Bloomberg writes that the affected data center providers are Shanghai-based GDS Holdings and Singapore-based ST Telemedia Global Datacenters. Companies from which login credentials and data were allegedly stolen include Alibaba, Amazon, Apple, BMW, Goldman Sachs, Huawei, Microsoft and Walmart.
The attacks have a long evolution, Resecurity’s security experts discovered. The first malicious cyber activities were spotted in September 2021. During this first attack, the cybercriminals managed to get their hands on a list of CCTV cameras, followed by login credentials of operational employees of the data centers themselves and employees of customers operating in the data centers. In addition, they got their hands on data about services purchased and equipment deployed. In addition, they showed interest is the availability of a “remote hands service (RHS) that allows customers to remotely manage their servers in the data center and troubleshoot problems before that.
In the second wave of attacks, carried out throughout 2022, the cybercriminals again managed to steal a customer database with more than a thousand records at a Singapore data center company. This attack, however, was detected and eventually repelled.

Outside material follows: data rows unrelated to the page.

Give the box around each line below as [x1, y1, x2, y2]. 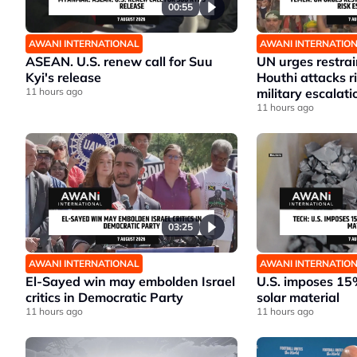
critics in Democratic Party [25, 288, 183, 305]
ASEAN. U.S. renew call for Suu [25, 53, 213, 70]
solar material [256, 288, 339, 305]
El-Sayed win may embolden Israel [25, 273, 235, 289]
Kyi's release [25, 69, 101, 86]
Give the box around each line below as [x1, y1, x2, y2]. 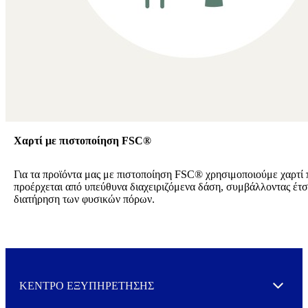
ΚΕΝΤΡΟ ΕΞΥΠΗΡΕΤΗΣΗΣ [19, 279, 154, 291]
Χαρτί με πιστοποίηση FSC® [14, 135, 151, 147]
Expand [276, 286, 307, 296]
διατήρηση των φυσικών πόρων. [14, 193, 155, 206]
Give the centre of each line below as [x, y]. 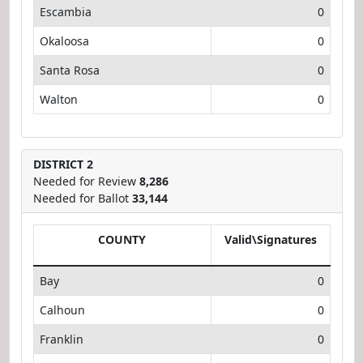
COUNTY [122, 239]
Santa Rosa [69, 70]
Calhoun [62, 310]
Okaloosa [64, 41]
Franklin [61, 339]
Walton [58, 99]
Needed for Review [86, 181]
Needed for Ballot [82, 198]
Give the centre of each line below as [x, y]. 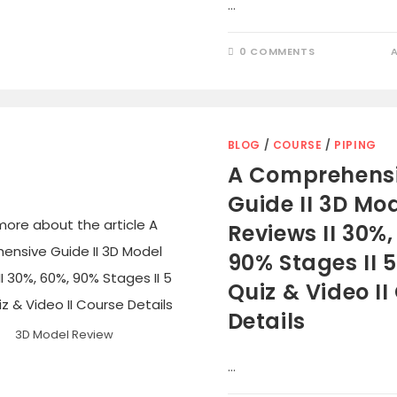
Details [266, 321]
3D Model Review [65, 335]
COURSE [297, 145]
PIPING [355, 145]
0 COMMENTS [277, 51]
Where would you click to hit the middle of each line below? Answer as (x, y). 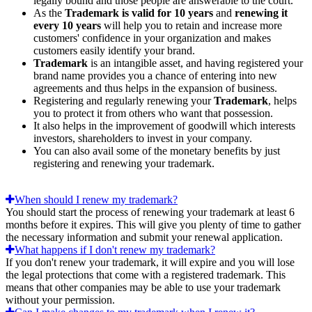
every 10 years (69, 26)
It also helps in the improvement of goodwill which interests (164, 126)
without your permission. (60, 300)
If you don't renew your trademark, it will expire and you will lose (150, 263)
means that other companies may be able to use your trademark (143, 288)
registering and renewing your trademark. (124, 164)
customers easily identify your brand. (114, 51)
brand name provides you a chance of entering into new (155, 76)
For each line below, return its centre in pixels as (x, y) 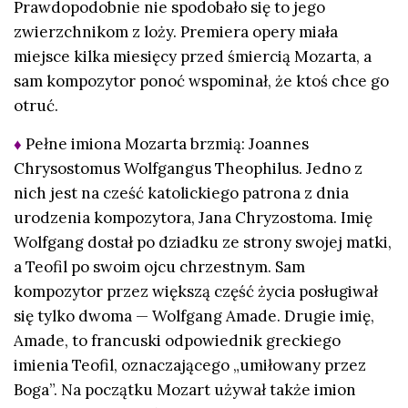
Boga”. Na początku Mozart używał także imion (185, 389)
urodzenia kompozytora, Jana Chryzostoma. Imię (193, 217)
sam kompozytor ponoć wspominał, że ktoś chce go (201, 82)
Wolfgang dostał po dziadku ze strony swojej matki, (203, 242)
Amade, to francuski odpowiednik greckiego (177, 340)
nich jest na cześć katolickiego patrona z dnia (181, 193)
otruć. (36, 106)
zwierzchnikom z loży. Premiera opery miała (176, 32)
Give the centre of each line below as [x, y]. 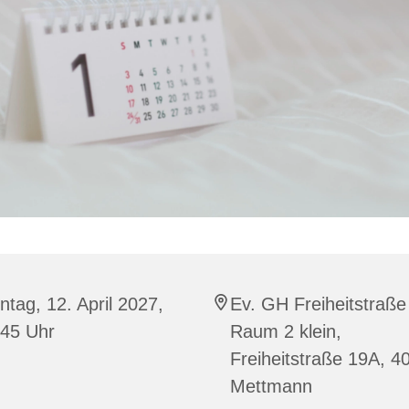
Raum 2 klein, [286, 331]
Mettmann [271, 386]
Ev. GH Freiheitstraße [318, 304]
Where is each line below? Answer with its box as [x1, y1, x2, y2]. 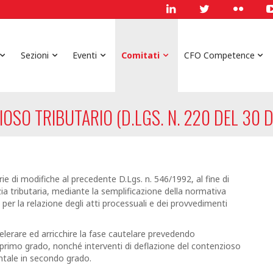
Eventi [73, 49, 97, 61]
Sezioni [20, 49, 49, 61]
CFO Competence [183, 49, 255, 61]
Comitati [121, 49, 160, 61]
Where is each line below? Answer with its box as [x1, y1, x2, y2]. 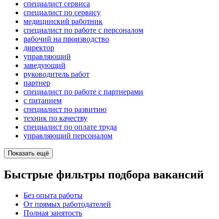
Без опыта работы [23, 191, 83, 199]
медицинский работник [23, 17, 103, 26]
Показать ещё [8, 150, 49, 157]
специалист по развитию [23, 105, 107, 114]
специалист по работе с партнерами [23, 88, 143, 96]
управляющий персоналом [23, 131, 112, 140]
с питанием [23, 96, 62, 105]
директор [23, 44, 54, 52]
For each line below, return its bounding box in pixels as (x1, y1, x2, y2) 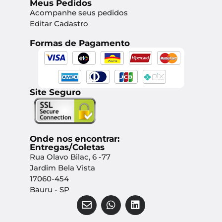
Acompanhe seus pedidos (30, 7, 128, 17)
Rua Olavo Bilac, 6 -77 (30, 152, 111, 162)
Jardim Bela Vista (30, 163, 95, 173)
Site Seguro (30, 87, 81, 97)
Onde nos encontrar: (30, 134, 119, 144)
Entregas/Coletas (30, 142, 105, 153)
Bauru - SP (30, 185, 69, 195)
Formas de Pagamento (30, 38, 130, 48)
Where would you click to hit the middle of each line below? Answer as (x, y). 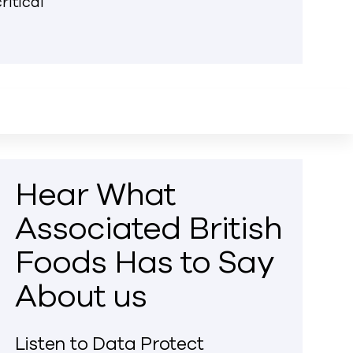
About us (81, 296)
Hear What (95, 195)
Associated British (149, 229)
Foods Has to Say (144, 262)
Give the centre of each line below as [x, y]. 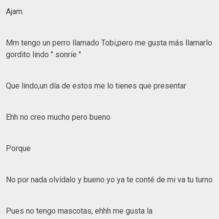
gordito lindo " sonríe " [44, 54]
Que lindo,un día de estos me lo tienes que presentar [96, 86]
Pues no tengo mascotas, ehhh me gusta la [79, 211]
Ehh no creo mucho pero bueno [58, 117]
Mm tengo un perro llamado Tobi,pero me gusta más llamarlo [109, 43]
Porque [18, 148]
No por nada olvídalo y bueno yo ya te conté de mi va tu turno [109, 179]
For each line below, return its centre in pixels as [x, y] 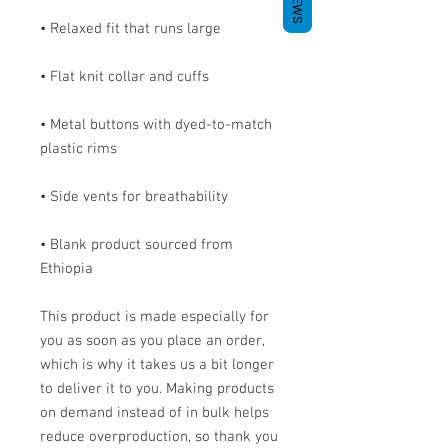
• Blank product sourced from [136, 245]
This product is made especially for [154, 317]
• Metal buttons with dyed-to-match [156, 125]
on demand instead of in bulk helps [154, 413]
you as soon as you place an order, [152, 341]
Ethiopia [66, 269]
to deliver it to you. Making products [157, 389]
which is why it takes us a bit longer [157, 365]
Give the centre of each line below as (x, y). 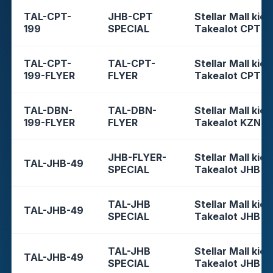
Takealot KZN (228, 122)
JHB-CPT (130, 16)
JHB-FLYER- (137, 157)
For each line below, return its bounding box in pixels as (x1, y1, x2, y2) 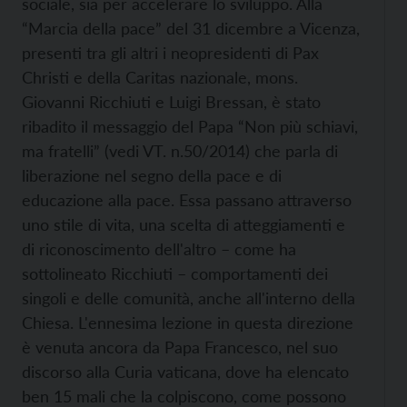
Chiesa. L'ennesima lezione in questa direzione (22, 313, 353, 333)
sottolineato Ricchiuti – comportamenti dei (22, 263, 328, 283)
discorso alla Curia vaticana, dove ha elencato (22, 362, 349, 382)
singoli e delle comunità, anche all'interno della (22, 288, 355, 308)
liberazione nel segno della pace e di (22, 165, 282, 185)
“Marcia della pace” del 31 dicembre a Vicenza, (22, 18, 360, 38)
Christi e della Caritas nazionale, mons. (22, 67, 298, 87)
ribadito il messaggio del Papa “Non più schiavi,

The third and, for now, final episode of this attack occurred recently. Investigators discovered that the cybercriminals put the stolen login credentials and other data of major customers of the affected data center companies up for sale on the dark web. More specifically, this involves the RAMP platform that is mostly used by Initial Access Brokers (IABs) and ransomware criminals.
The researchers say they cannot estimate the impact of this large-scale theft of login credentials and other data. By going public now about these attacks on the aforementioned data center providers, they hope to mitigate any impact, but also to create more awareness of this type of attack. Meanwhile, in addition to the affected companies, several CERTs of the affected countries have also been informed about the attack.